=== Data for review ===

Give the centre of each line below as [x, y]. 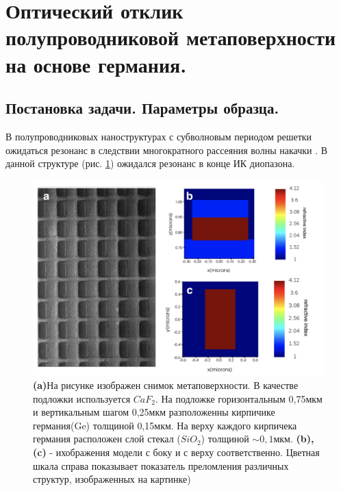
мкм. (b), [294, 439]
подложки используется [82, 398]
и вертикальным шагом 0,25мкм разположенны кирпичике [154, 412]
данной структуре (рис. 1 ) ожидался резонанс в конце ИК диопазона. [150, 163]
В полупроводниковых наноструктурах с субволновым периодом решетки [159, 136]
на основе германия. [96, 64]
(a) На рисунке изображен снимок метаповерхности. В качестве [166, 385]
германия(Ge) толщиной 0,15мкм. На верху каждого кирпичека [165, 425]
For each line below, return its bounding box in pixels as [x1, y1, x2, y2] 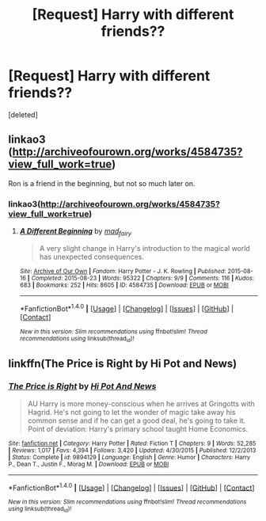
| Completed [27, 274, 62, 282]
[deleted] [8, 109, 38, 120]
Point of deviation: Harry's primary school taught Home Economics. [27, 424, 249, 433]
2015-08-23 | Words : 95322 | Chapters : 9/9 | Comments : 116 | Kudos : [64, 274, 255, 282]
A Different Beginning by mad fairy [19, 226, 132, 238]
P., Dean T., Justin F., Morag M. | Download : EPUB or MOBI [8, 460, 169, 468]
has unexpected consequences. [39, 252, 145, 261]
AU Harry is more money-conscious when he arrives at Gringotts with [27, 398, 255, 409]
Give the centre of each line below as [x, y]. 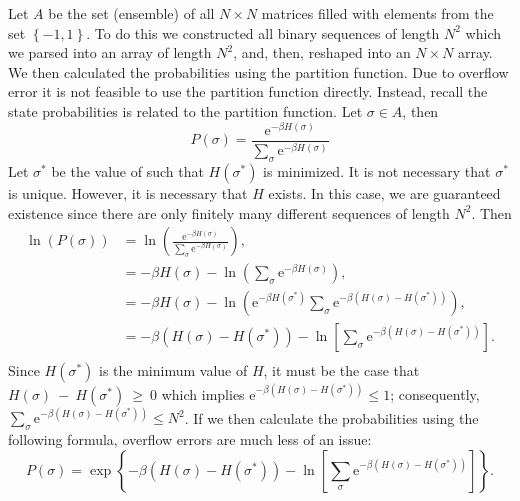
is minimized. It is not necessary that [377, 170]
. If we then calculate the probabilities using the [331, 417]
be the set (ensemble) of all [131, 13]
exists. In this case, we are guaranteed [384, 192]
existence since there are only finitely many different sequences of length [229, 212]
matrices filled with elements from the [377, 13]
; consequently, [435, 393]
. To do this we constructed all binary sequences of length [263, 32]
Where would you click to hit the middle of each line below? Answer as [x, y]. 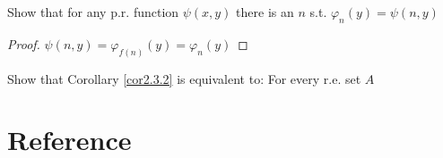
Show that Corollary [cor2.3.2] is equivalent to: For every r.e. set [184, 78]
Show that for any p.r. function [93, 12]
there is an [265, 12]
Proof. [24, 43]
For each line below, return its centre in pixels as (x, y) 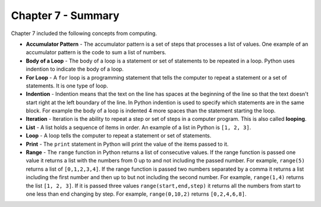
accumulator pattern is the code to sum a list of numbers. (96, 52)
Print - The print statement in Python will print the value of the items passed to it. (127, 144)
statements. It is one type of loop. (67, 86)
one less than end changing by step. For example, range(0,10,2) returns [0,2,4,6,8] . (136, 194)
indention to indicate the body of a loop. (75, 69)
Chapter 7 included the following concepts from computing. (84, 33)
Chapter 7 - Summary (65, 15)
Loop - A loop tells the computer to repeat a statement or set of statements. (119, 136)
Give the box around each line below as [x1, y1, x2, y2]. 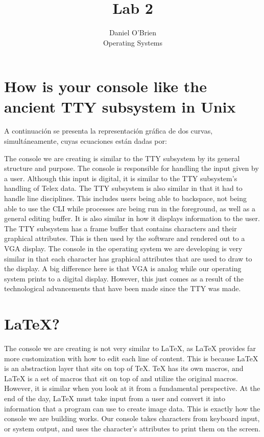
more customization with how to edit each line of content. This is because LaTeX [4, 353, 258, 363]
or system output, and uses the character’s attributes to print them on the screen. [4, 423, 261, 433]
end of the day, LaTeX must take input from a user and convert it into [4, 393, 225, 404]
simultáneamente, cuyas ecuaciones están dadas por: [4, 136, 167, 146]
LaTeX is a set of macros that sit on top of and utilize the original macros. [4, 373, 238, 383]
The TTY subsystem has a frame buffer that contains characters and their [4, 223, 237, 233]
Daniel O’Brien [109, 27, 157, 38]
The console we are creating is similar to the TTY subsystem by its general [4, 152, 240, 163]
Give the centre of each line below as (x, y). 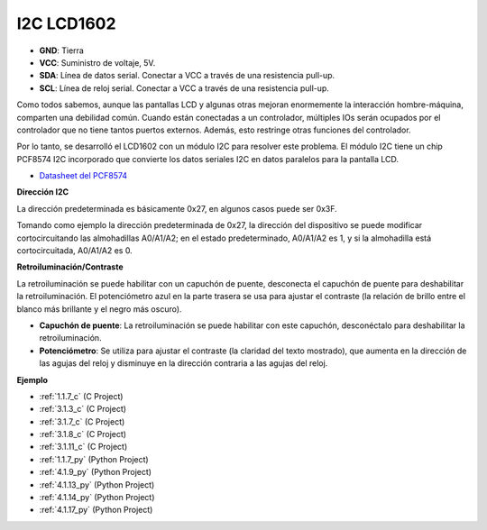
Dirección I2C (43, 192)
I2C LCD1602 (66, 23)
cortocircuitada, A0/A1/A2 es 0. (74, 251)
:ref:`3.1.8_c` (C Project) (83, 434)
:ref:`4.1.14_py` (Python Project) (97, 498)
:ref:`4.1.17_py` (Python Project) (96, 510)
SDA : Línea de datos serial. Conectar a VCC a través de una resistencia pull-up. (187, 76)
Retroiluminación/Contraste (70, 267)
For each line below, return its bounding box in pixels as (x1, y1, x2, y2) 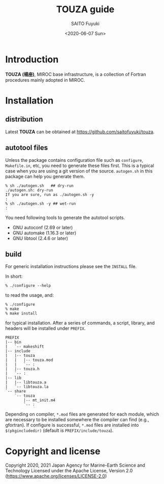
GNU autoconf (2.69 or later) (12, 224, 73, 230)
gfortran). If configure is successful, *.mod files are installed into (5, 422, 139, 428)
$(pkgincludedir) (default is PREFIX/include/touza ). (5, 427, 114, 433)
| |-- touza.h (5, 367, 40, 372)
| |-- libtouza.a (5, 380, 47, 385)
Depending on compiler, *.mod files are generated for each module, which (5, 411, 159, 417)
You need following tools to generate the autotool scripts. (5, 214, 125, 221)
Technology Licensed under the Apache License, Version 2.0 (5, 468, 133, 474)
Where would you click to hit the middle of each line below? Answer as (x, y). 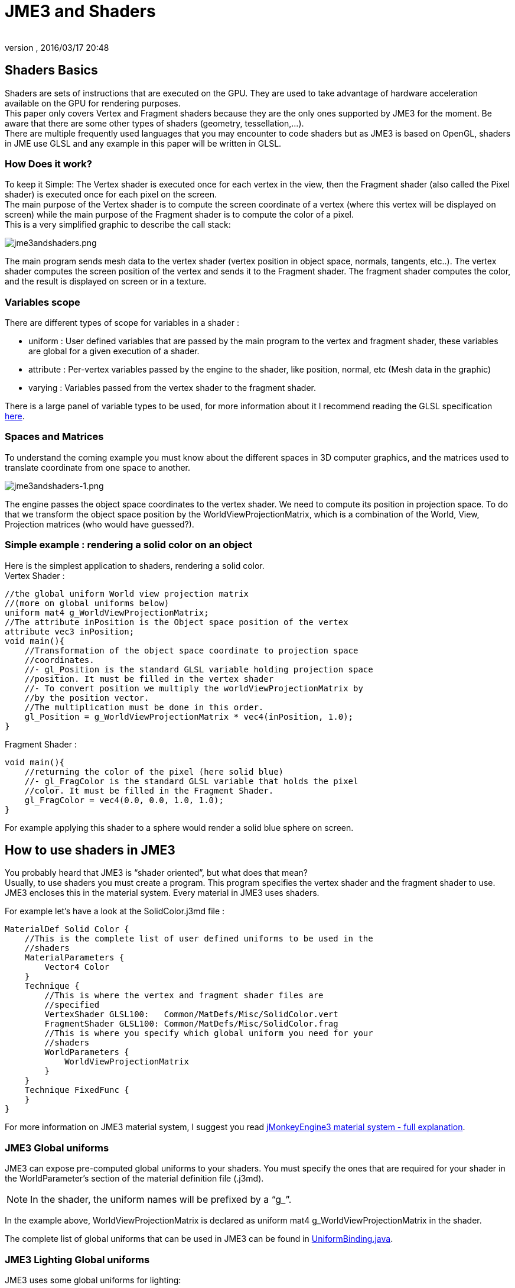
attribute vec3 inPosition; (70, 631)
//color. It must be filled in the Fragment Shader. (149, 790)
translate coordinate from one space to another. (98, 467)
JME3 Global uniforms (57, 1148)
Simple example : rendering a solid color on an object (129, 545)
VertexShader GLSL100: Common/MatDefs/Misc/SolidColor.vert (191, 1014)
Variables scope (43, 302)
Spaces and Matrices (54, 437)
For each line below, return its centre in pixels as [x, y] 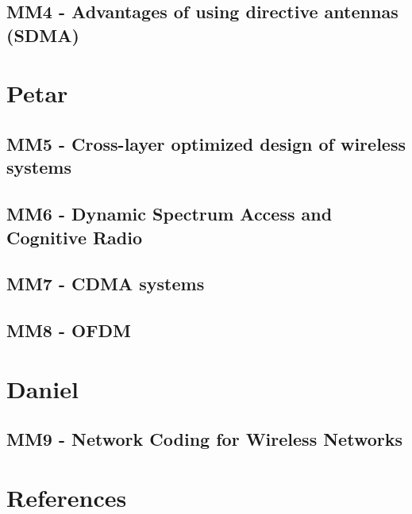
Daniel [42, 388]
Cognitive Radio [75, 237]
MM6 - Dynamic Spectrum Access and [169, 214]
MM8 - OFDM [69, 330]
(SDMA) [43, 35]
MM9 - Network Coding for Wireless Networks [204, 439]
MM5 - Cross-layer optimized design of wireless [206, 143]
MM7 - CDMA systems [106, 284]
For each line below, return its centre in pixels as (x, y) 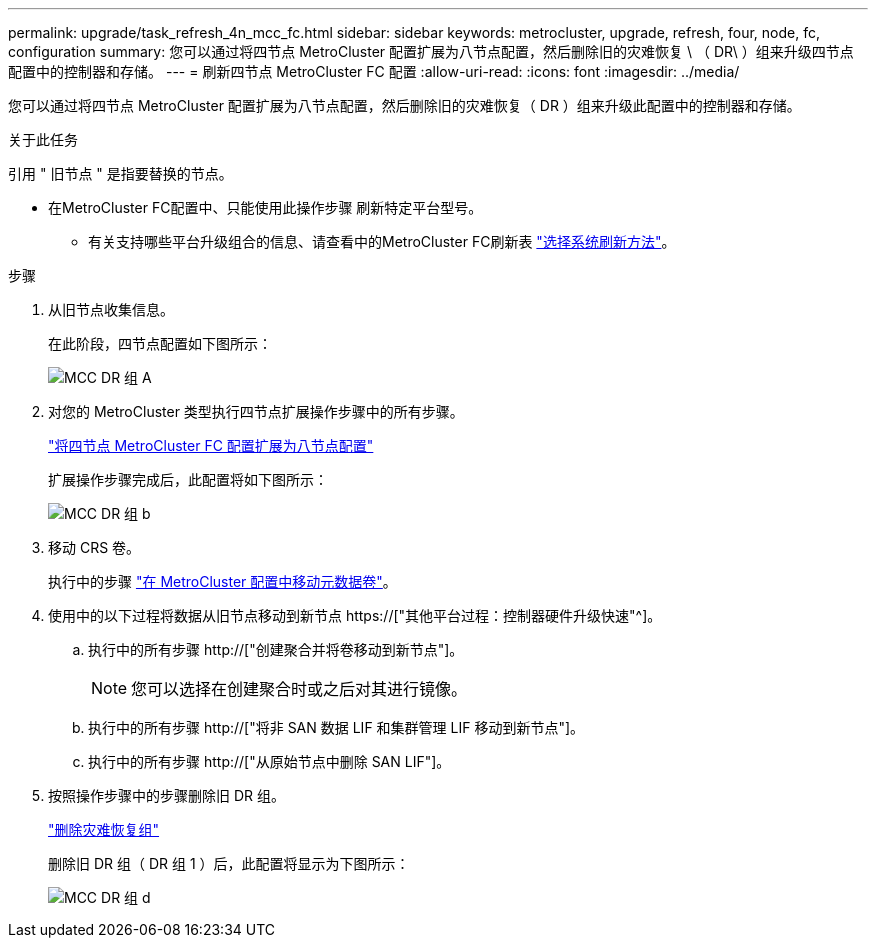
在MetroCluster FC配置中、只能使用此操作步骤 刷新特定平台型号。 (265, 207)
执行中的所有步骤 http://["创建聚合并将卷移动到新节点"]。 (276, 649)
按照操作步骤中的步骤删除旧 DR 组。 (166, 795)
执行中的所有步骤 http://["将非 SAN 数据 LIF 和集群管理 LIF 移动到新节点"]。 (336, 727)
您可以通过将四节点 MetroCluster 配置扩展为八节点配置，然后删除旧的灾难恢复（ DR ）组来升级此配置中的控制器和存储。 (404, 105)
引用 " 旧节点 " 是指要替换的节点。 (120, 173)
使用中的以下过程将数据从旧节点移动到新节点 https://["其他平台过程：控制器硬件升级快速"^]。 (355, 615)
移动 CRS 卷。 (94, 547)
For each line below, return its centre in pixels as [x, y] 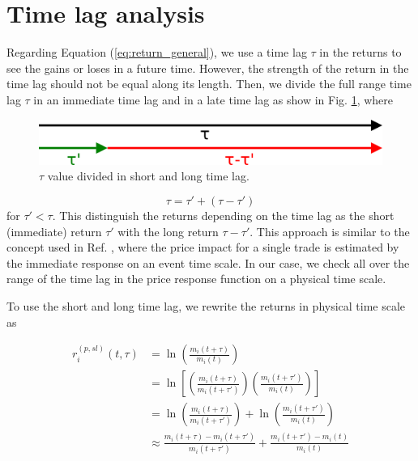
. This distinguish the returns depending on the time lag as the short [223, 216]
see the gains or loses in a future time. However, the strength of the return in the [208, 68]
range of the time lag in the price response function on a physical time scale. [196, 279]
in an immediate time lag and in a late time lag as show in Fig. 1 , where [213, 99]
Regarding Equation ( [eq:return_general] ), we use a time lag [157, 52]
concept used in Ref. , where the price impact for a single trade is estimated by [203, 247]
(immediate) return [54, 231]
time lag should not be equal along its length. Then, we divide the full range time [209, 84]

=== Exercise brief ===
Each record above must be set down again unchanged, with its pictures left out.

=== Reply to the exercise ===
Give the centre of each line below as [x, y]. 
мкм. (b), [294, 439]
подложки используется [82, 398]
и вертикальным шагом 0,25мкм разположенны кирпичике [154, 412]
данной структуре (рис. 1 ) ожидался резонанс в конце ИК диопазона. [150, 163]
В полупроводниковых наноструктурах с субволновым периодом решетки [159, 136]
на основе германия. [96, 64]
(a) На рисунке изображен снимок метаповерхности. В качестве [166, 385]
германия(Ge) толщиной 0,15мкм. На верху каждого кирпичека [165, 425]
For each line below, return its bounding box in pixels as [x1, y1, x2, y2] 
| Completed [27, 274, 62, 282]
[deleted] [8, 109, 38, 120]
Point of deviation: Harry's primary school taught Home Economics. [27, 424, 249, 433]
2015-08-23 | Words : 95322 | Chapters : 9/9 | Comments : 116 | Kudos : [64, 274, 255, 282]
A Different Beginning by mad fairy [19, 226, 132, 238]
P., Dean T., Justin F., Morag M. | Download : EPUB or MOBI [8, 460, 169, 468]
has unexpected consequences. [39, 252, 145, 261]
AU Harry is more money-conscious when he arrives at Gringotts with [27, 398, 255, 409]
Give the centre of each line below as [x, y]. 
is minimized. It is not necessary that [377, 170]
. If we then calculate the probabilities using the [331, 417]
be the set (ensemble) of all [131, 13]
exists. In this case, we are guaranteed [384, 192]
existence since there are only finitely many different sequences of length [229, 212]
matrices filled with elements from the [377, 13]
; consequently, [435, 393]
. To do this we constructed all binary sequences of length [263, 32]
Where would you click to hit the middle of each line below? Answer as [x, y]. 
Show that Corollary [cor2.3.2] is equivalent to: For every r.e. set [184, 78]
Show that for any p.r. function [93, 12]
there is an [265, 12]
Proof. [24, 43]
For each line below, return its centre in pixels as (x, y) 
accumulator pattern is the code to sum a list of numbers. (96, 52)
Print - The print statement in Python will print the value of the items passed to it. (127, 144)
statements. It is one type of loop. (67, 86)
one less than end changing by step. For example, range(0,10,2) returns [0,2,4,6,8] . (136, 194)
indention to indicate the body of a loop. (75, 69)
Chapter 7 included the following concepts from computing. (84, 33)
Chapter 7 - Summary (65, 15)
Loop - A loop tells the computer to repeat a statement or set of statements. (119, 136)
Give the box around each line below as [x1, y1, x2, y2]. 
more customization with how to edit each line of content. This is because LaTeX [4, 353, 258, 363]
or system output, and uses the character’s attributes to print them on the screen. [4, 423, 261, 433]
end of the day, LaTeX must take input from a user and convert it into [4, 393, 225, 404]
simultáneamente, cuyas ecuaciones están dadas por: [4, 136, 167, 146]
LaTeX is a set of macros that sit on top of and utilize the original macros. [4, 373, 238, 383]
The TTY subsystem has a frame buffer that contains characters and their [4, 223, 237, 233]
Daniel O’Brien [109, 27, 157, 38]
The console we are creating is similar to the TTY subsystem by its general [4, 152, 240, 163]
Give the centre of each line below as (x, y). 
Dirección I2C (43, 192)
I2C LCD1602 (66, 23)
cortocircuitada, A0/A1/A2 es 0. (74, 251)
:ref:`3.1.8_c` (C Project) (83, 434)
:ref:`4.1.14_py` (Python Project) (97, 498)
:ref:`4.1.17_py` (Python Project) (96, 510)
SDA : Línea de datos serial. Conectar a VCC a través de una resistencia pull-up. (187, 76)
Retroiluminación/Contraste (70, 267)
For each line below, return its bounding box in pixels as (x1, y1, x2, y2) 
GNU autoconf (2.69 or later) (12, 224, 73, 230)
gfortran). If configure is successful, *.mod files are installed into (5, 422, 139, 428)
$(pkgincludedir) (default is PREFIX/include/touza ). (5, 427, 114, 433)
| |-- touza.h (5, 367, 40, 372)
| |-- libtouza.a (5, 380, 47, 385)
Depending on compiler, *.mod files are generated for each module, which (5, 411, 159, 417)
You need following tools to generate the autotool scripts. (5, 214, 125, 221)
Technology Licensed under the Apache License, Version 2.0 (5, 468, 133, 474)
Where would you click to hit the middle of each line below? Answer as (x, y). 
attribute vec3 inPosition; (70, 631)
//color. It must be filled in the Fragment Shader. (149, 790)
translate coordinate from one space to another. (98, 467)
JME3 Global uniforms (57, 1148)
Simple example : rendering a solid color on an object (129, 545)
VertexShader GLSL100: Common/MatDefs/Misc/SolidColor.vert (191, 1014)
Variables scope (43, 302)
Spaces and Matrices (54, 437)
For each line below, return its centre in pixels as [x, y] 
Daniel [42, 388]
Cognitive Radio [75, 237]
MM6 - Dynamic Spectrum Access and [169, 214]
MM8 - OFDM [69, 330]
(SDMA) [43, 35]
MM9 - Network Coding for Wireless Networks [204, 439]
MM5 - Cross-layer optimized design of wireless [206, 143]
MM7 - CDMA systems [106, 284]
For each line below, return its centre in pixels as (x, y) 
在MetroCluster FC配置中、只能使用此操作步骤 刷新特定平台型号。 (265, 207)
执行中的所有步骤 http://["创建聚合并将卷移动到新节点"]。 (276, 649)
按照操作步骤中的步骤删除旧 DR 组。 (166, 795)
执行中的所有步骤 http://["将非 SAN 数据 LIF 和集群管理 LIF 移动到新节点"]。 (336, 727)
您可以通过将四节点 MetroCluster 配置扩展为八节点配置，然后删除旧的灾难恢复（ DR ）组来升级此配置中的控制器和存储。 (404, 105)
引用 " 旧节点 " 是指要替换的节点。 (120, 173)
使用中的以下过程将数据从旧节点移动到新节点 https://["其他平台过程：控制器硬件升级快速"^]。 (355, 615)
移动 CRS 卷。 (94, 547)
For each line below, return its centre in pixels as [x, y] 
. This distinguish the returns depending on the time lag as the short [223, 216]
see the gains or loses in a future time. However, the strength of the return in the [208, 68]
range of the time lag in the price response function on a physical time scale. [196, 279]
in an immediate time lag and in a late time lag as show in Fig. 1 , where [213, 99]
Regarding Equation ( [eq:return_general] ), we use a time lag [157, 52]
concept used in Ref. , where the price impact for a single trade is estimated by [203, 247]
(immediate) return [54, 231]
time lag should not be equal along its length. Then, we divide the full range time [209, 84]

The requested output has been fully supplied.